Wednesday, February 17, 2010

TIME-OUT CONFESSIONS

A loving and very concerned cousin told me that I needed to get a "herring choker." A what?  A downeaster, a lumberjack, a fisherman...a good old Mainiac!  You know he might have a point...I have been in self-imposed "time out" what seems like forever.  Why?  Well, I have impaired judgment when it comes to men.  I like the badboys!  No, I don't want to fix them...I want them to stay just as they are and there lies the problem.  Badboys and relationships don't go together very well.  Nice = boring in my mind!  Okay, I know that thinking is wrong so that's why I'm in "time-out."  Naughty me!  I need time to sort through the error of my ways and fix my thinking regarding men and my preferences.

Gratitude statement: Thank God for time-out because it keeps me out of trouble!

LET THE FUN BEGIN

According to the YoYo Inspector I'm seeing to cure me of my cave-dwelling ways, I should "journal" everyday. Does blogging count as journaling? I can choose my own topic, but at the end of each entry I'm supposed to include at least one "gratitude" statement. Okay...got it! I'm ready to start this journey!

Gratitude statement: I'm mighty grateful I don't have hemorrhoids.

MEDICATION TIME

How do I turn off the "reactions" on each post. Reactions? WTF! What programmer thinks up this willfully dense shit anyway?

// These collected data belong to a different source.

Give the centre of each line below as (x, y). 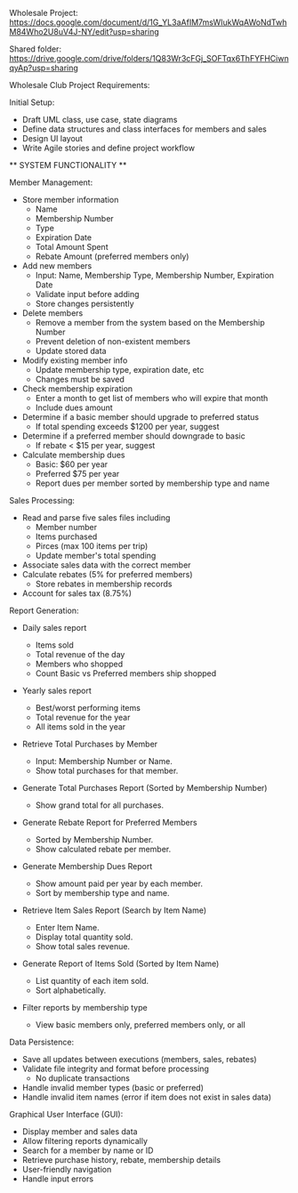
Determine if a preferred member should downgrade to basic (134, 436)
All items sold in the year (81, 727)
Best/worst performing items (88, 708)
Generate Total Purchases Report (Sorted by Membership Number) (145, 788)
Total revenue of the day (80, 654)
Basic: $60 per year (72, 464)
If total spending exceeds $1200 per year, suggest (127, 427)
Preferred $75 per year (77, 474)
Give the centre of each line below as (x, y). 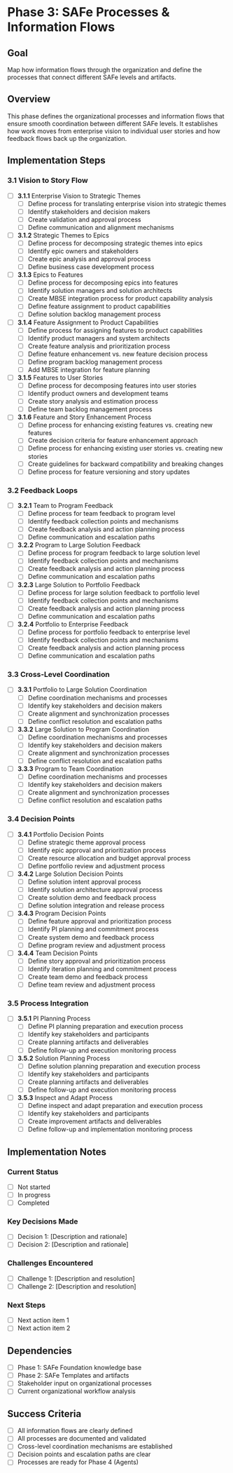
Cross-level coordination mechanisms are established (95, 1446)
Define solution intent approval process (84, 882)
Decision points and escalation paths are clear (84, 1454)
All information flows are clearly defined (75, 1431)
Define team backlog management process (90, 409)
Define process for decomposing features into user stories (112, 385)
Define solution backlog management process (94, 314)
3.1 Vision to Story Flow (48, 181)
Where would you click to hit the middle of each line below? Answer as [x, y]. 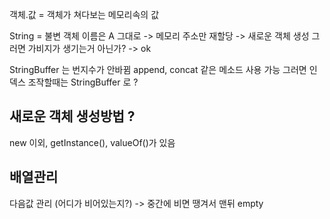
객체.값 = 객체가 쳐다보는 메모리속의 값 [84, 14]
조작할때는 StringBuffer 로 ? [83, 82]
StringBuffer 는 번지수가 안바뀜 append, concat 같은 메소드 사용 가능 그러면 [158, 69]
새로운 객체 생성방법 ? [72, 116]
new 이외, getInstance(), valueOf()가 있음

Gratitude statement: I'm thankful for being smart enough to ask for help when I'm stuck and can't figure something out on my own.

TO BE OR NOT TO BE

Once a person becomes depressed, do they ever really recover from it?

Gratitude statement: I'm thankful for the time to search for that answer.



Saturday, May 09, 2009

SOMEONE OUT HERE LOVES ME!

Oh no! This can’t be! Who would do such a thing and not want sexual favors in return? OOOPS…maybe I spoke too soon! Please read on and experience the mental orgasm I had from discovering/rediscovering how friendship via the ole blogosphere transcends time and distance. I highly recommend you add the links below to your list of "must reads".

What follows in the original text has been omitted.